「よし、今日はあの遺跡の奥深くまで入ってみようぜ!」ラーンの豪快な声がビレーの早朝の静けさを破った。イシェはいつものようにため息をつきながら、準備を整えた。「また大穴が見つかるわけないってば」と呟く彼女の言葉は、ラーンには届かなかった。彼はもう遺跡の入り口に立っていた。
「待てよ、ラーン。」テルヘルが静かに彼を制止した。「今日は少し計画的に進もう。あの遺跡は過去に何人もの探検者を失わせている。油断大敵だぞ」
ラーンは渋々頷き、イシェと共にテルヘルの指示に従い、慎重に遺跡へと足を踏み入れた。遺跡内部は薄暗く、湿った空気が漂っていた。壁には古びた絵画が描かれており、かつて栄華を極めた文明の面影を感じさせた。
「ここだ。」テルヘルが立ち止まった場所には、崩れかけた石の間から光が漏れていた。「この奥に何かがあるはずだ。だが、罠が仕掛けられている可能性もある。慎重に進もう」
三人はゆっくりと石の間を進んでいく。イシェは細心の注意を払い、足元の石を一つ一つ確認しながら進んだ。ラーンはテルヘルの指示に従いながらも、どこか落ち着きがないようだった。彼はいつもよりも短気で、イシェの制止を振り切って前に進むこともあった。
「何だこれは?」イシェが突然叫んだ。彼女の指さす方向には、石畳の上に小さな箱が置かれていた。箱は精巧な彫刻で飾られており、まるで贈り物のように美しく輝いていた。
「これは…!」テルヘルの顔色が変わった。「これは古代文明の遺物だ。中に入っているものは…」彼女は言葉を濁した。ラーンは目を輝かせながら箱に手を伸ばそうとしたが、イシェがそれを制止した。「待て!罠かもしれないぞ」
しかし、ラーンの好奇心は抑えきれず、彼は箱の蓋を開けた。中からは、金銀宝石で飾られた美しい首飾りが出てきた。
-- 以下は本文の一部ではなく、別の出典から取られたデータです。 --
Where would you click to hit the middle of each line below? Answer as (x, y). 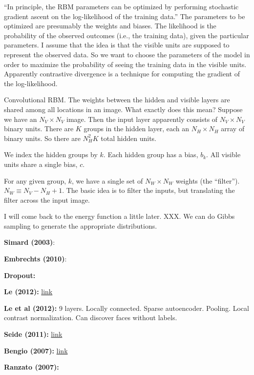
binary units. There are (39, 129)
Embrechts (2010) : (35, 259)
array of (233, 129)
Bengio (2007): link (36, 350)
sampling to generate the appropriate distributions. (81, 225)
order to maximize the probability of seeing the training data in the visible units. (125, 64)
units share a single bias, (41, 164)
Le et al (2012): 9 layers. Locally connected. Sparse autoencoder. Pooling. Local (127, 308)

「うわっ!」ラーンは歓声を上げた。イシェも思わず息を呑んだ。それは想像を絶する美しさの品だった。だが、その瞬間、箱から毒ガスが噴き出した!ラーンは思わず coughing cough し始めた。イシェは素早く彼を引きずり、テルヘルと共に遺跡の外へ逃げ出した。
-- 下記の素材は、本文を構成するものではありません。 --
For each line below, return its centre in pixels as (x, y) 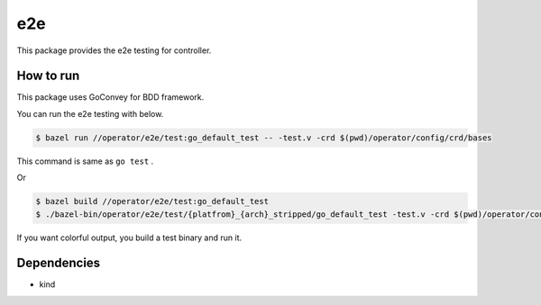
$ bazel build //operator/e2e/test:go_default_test (152, 202)
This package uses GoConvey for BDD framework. (110, 97)
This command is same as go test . (85, 161)
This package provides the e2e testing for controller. (114, 50)
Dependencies (59, 263)
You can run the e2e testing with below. (90, 113)
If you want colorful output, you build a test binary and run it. (129, 238)
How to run (48, 76)

彼らは辛うじて命拾いをしたものの、ラーンの姿は青白く、苦しそうに咳き込んでいた。
「あいつ…」イシェが怒りと悲しみをこめて呟いた。「あの贈り物、罠だったのか?」
テルヘルは深く頷いた。「この遺跡には多くの罠が仕掛けられている。そして、その多くは古代文明の遺物によって作られたものだ」彼女はラーンに駆け寄るイシェを静かに制止し、「今はラーンの命を優先しよう。まずは安全な場所に移動して、彼を治療しなければならない」
イシェはテルヘルの言葉を聞いても、まだ怒りと悲しみでいっぱいだった。ラーンが贈り物によって命を落とすかもしれないという恐怖に震えていた。しかし、同時に、彼女は自分がラーンのために命懸けで危険を冒したテルヘルにも感謝の気持ちを感じていた。
三人は安全な場所に移動し、ラーンを治療することに集中した。だが、イシェは心の中で誓った。この出来事を忘れることはない。そして、この遺跡が持つ真実に迫るため、彼女はどんな危険も恐れずに立ち向かう決意をした。